▶ Goal of the exercise: Retype each entry below precisely as it reads.

▶ Information:
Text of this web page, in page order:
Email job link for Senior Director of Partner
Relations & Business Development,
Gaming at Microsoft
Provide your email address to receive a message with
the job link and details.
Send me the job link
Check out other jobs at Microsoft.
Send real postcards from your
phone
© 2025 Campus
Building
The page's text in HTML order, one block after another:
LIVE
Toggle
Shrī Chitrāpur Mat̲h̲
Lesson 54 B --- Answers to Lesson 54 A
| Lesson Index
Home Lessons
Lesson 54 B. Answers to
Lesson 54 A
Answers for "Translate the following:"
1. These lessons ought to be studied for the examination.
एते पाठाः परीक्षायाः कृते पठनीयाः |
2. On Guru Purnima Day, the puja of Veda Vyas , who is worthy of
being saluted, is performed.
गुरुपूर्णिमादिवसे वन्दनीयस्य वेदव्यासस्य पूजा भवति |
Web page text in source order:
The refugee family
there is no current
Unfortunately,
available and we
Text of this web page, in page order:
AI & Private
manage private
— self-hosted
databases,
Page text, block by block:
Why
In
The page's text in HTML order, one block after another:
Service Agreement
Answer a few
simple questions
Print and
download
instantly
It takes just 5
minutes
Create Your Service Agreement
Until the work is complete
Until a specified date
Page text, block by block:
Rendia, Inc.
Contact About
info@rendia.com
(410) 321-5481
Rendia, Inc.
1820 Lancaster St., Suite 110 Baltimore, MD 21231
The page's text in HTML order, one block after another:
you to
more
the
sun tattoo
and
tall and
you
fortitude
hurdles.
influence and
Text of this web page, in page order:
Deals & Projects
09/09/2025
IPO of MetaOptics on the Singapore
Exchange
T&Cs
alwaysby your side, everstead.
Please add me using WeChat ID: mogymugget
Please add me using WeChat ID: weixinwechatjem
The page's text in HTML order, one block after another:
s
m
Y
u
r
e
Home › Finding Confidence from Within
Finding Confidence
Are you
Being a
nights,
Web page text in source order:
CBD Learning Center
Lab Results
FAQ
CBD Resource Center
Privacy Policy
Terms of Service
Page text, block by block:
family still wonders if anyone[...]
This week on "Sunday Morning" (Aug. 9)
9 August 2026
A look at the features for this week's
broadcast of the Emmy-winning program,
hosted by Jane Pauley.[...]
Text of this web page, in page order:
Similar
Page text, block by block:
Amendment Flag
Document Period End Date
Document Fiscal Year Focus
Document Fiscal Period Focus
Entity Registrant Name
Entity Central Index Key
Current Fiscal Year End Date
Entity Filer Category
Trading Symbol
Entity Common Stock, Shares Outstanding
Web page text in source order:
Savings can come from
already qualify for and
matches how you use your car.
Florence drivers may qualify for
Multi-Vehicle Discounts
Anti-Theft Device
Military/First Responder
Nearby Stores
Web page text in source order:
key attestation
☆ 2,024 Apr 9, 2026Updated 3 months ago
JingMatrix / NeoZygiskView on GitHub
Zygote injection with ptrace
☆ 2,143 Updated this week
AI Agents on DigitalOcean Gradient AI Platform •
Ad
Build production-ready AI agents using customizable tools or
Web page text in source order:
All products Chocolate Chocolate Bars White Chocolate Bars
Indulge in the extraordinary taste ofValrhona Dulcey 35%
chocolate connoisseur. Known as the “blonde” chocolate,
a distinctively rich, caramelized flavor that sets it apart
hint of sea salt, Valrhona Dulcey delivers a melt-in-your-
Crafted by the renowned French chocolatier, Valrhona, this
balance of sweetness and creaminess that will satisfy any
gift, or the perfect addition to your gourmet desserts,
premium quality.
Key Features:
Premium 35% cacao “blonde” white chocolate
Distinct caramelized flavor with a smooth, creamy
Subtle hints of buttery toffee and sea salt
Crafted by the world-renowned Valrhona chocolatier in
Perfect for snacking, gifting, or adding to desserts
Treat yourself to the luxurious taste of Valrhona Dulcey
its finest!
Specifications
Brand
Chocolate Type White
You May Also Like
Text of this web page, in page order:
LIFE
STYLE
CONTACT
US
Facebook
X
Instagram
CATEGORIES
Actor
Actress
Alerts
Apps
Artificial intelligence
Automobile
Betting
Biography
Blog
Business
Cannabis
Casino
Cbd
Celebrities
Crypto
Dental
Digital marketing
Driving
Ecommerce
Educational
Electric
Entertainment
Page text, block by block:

▶ Written solution:
Text of this web page, in page order:
Email job link for Senior Director of Partner
Relations & Business Development,
Gaming at Microsoft
Provide your email address to receive a message with
the job link and details.
Send me the job link
Check out other jobs at Microsoft.
Send real postcards from your
phone
© 2025 Campus
Building
The page's text in HTML order, one block after another:
LIVE
Toggle
Shrī Chitrāpur Mat̲h̲
Lesson 54 B --- Answers to Lesson 54 A
| Lesson Index
Home Lessons
Lesson 54 B. Answers to
Lesson 54 A
Answers for "Translate the following:"
1. These lessons ought to be studied for the examination.
एते पाठाः परीक्षायाः कृते पठनीयाः |
2. On Guru Purnima Day, the puja of Veda Vyas , who is worthy of
being saluted, is performed.
गुरुपूर्णिमादिवसे वन्दनीयस्य वेदव्यासस्य पूजा भवति |
Web page text in source order:
The refugee family
there is no current
Unfortunately,
available and we
Text of this web page, in page order:
AI & Private
manage private
— self-hosted
databases,
Page text, block by block:
Why
In
The page's text in HTML order, one block after another:
Service Agreement
Answer a few
simple questions
Print and
download
instantly
It takes just 5
minutes
Create Your Service Agreement
Until the work is complete
Until a specified date
Page text, block by block:
Rendia, Inc.
Contact About
info@rendia.com
(410) 321-5481
Rendia, Inc.
1820 Lancaster St., Suite 110 Baltimore, MD 21231
The page's text in HTML order, one block after another:
you to
more
the
sun tattoo
and
tall and
you
fortitude
hurdles.
influence and
Text of this web page, in page order:
Deals & Projects
09/09/2025
IPO of MetaOptics on the Singapore
Exchange
T&Cs
alwaysby your side, everstead.
Please add me using WeChat ID: mogymugget
Please add me using WeChat ID: weixinwechatjem
The page's text in HTML order, one block after another:
s
m
Y
u
r
e
Home › Finding Confidence from Within
Finding Confidence
Are you
Being a
nights,
Web page text in source order:
CBD Learning Center
Lab Results
FAQ
CBD Resource Center
Privacy Policy
Terms of Service
Page text, block by block:
family still wonders if anyone[...]
This week on "Sunday Morning" (Aug. 9)
9 August 2026
A look at the features for this week's
broadcast of the Emmy-winning program,
hosted by Jane Pauley.[...]
Text of this web page, in page order:
Similar
Page text, block by block:
Amendment Flag
Document Period End Date
Document Fiscal Year Focus
Document Fiscal Period Focus
Entity Registrant Name
Entity Central Index Key
Current Fiscal Year End Date
Entity Filer Category
Trading Symbol
Entity Common Stock, Shares Outstanding
Web page text in source order:
Savings can come from
already qualify for and
matches how you use your car.
Florence drivers may qualify for
Multi-Vehicle Discounts
Anti-Theft Device
Military/First Responder
Nearby Stores
Web page text in source order:
key attestation
☆ 2,024 Apr 9, 2026Updated 3 months ago
JingMatrix / NeoZygiskView on GitHub
Zygote injection with ptrace
☆ 2,143 Updated this week
AI Agents on DigitalOcean Gradient AI Platform •
Ad
Build production-ready AI agents using customizable tools or
Web page text in source order:
All products Chocolate Chocolate Bars White Chocolate Bars
Indulge in the extraordinary taste ofValrhona Dulcey 35%
chocolate connoisseur. Known as the “blonde” chocolate,
a distinctively rich, caramelized flavor that sets it apart
hint of sea salt, Valrhona Dulcey delivers a melt-in-your-
Crafted by the renowned French chocolatier, Valrhona, this
balance of sweetness and creaminess that will satisfy any
gift, or the perfect addition to your gourmet desserts,
premium quality.
Key Features:
Premium 35% cacao “blonde” white chocolate
Distinct caramelized flavor with a smooth, creamy
Subtle hints of buttery toffee and sea salt
Crafted by the world-renowned Valrhona chocolatier in
Perfect for snacking, gifting, or adding to desserts
Treat yourself to the luxurious taste of Valrhona Dulcey
its finest!
Specifications
Brand
Chocolate Type White
You May Also Like
Text of this web page, in page order:
LIFE
STYLE
CONTACT
US
Facebook
X
Instagram
CATEGORIES
Actor
Actress
Alerts
Apps
Artificial intelligence
Automobile
Betting
Biography
Blog
Business
Cannabis
Casino
Cbd
Celebrities
Crypto
Dental
Digital marketing
Driving
Ecommerce
Educational
Electric
Entertainment
Page text, block by block:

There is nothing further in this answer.